#### [TASK DETAILS]
Retype word for word the stretch of entries below from the line that has "USD $51.00 USD" through the line that has "inaccuracies.", and omit the pictures.

#### [DATA SHOWN]

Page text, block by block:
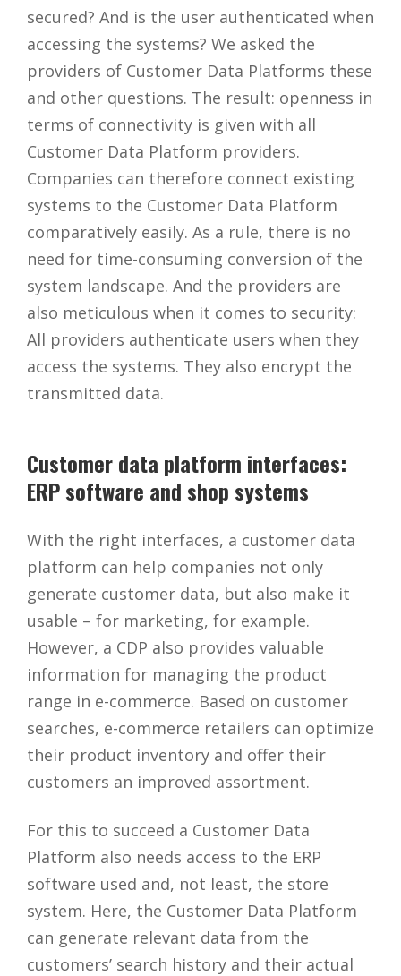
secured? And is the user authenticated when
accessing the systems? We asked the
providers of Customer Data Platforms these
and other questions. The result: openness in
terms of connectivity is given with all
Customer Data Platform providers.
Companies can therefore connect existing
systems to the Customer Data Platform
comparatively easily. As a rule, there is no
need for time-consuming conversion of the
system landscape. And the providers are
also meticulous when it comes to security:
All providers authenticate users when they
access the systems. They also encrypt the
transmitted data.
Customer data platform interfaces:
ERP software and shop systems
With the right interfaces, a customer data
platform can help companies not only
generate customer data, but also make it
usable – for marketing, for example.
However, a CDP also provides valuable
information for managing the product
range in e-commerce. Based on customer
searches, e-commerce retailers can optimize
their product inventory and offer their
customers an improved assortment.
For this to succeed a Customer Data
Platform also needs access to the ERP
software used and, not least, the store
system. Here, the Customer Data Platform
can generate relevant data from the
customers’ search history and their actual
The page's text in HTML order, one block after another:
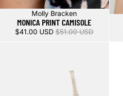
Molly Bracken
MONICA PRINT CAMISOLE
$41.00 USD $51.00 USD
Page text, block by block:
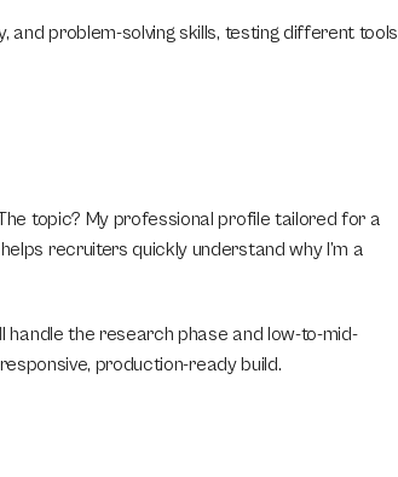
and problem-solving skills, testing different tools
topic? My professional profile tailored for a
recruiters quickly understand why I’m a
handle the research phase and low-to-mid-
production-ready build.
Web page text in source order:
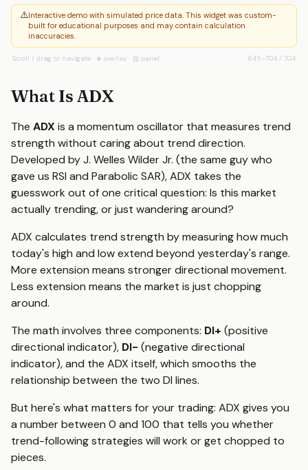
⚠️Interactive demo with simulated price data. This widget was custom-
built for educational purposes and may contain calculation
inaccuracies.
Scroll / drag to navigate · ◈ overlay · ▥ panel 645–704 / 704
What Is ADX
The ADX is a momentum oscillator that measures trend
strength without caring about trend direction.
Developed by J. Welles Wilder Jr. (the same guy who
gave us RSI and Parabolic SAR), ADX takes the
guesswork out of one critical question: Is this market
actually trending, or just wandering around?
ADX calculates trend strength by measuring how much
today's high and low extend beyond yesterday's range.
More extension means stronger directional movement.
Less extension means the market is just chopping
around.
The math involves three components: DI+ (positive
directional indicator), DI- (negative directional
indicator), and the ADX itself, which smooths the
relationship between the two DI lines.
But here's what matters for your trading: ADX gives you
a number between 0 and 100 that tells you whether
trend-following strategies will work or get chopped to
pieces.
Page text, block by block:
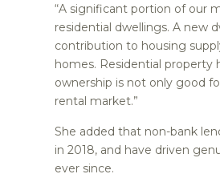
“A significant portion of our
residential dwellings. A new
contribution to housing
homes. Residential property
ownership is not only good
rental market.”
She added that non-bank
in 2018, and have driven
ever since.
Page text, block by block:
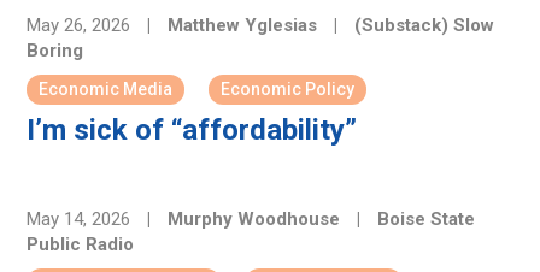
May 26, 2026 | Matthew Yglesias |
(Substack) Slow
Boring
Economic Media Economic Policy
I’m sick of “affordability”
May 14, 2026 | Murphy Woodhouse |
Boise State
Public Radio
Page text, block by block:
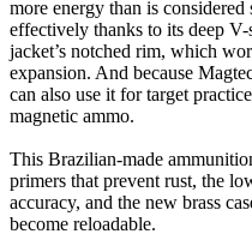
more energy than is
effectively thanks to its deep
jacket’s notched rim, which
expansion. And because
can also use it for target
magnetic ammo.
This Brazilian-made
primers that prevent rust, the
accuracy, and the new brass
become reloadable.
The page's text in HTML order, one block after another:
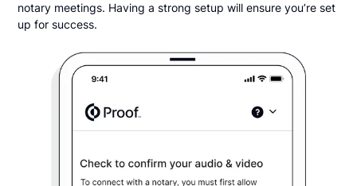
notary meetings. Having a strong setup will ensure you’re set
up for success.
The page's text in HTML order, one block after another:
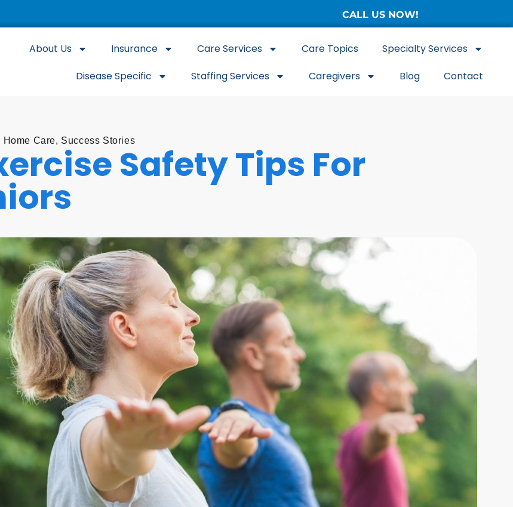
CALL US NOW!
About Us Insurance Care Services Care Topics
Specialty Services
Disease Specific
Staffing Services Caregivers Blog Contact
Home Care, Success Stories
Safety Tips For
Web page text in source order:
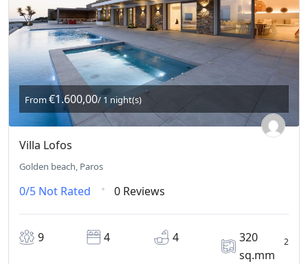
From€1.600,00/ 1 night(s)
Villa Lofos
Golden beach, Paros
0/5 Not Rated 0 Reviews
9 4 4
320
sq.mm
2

#### [TASK ANSWER]
$41.00 USD $51.00 USD
Page text, block by block:
and problem-solving skills, testing different tools
topic? My professional profile tailored for a
recruiters quickly understand why I’m a
handle the research phase and low-to-mid-
production-ready build.
Web page text in source order:
⚠️Interactive demo with simulated price data. This widget was custom-
built for educational purposes and may contain calculation
inaccuracies.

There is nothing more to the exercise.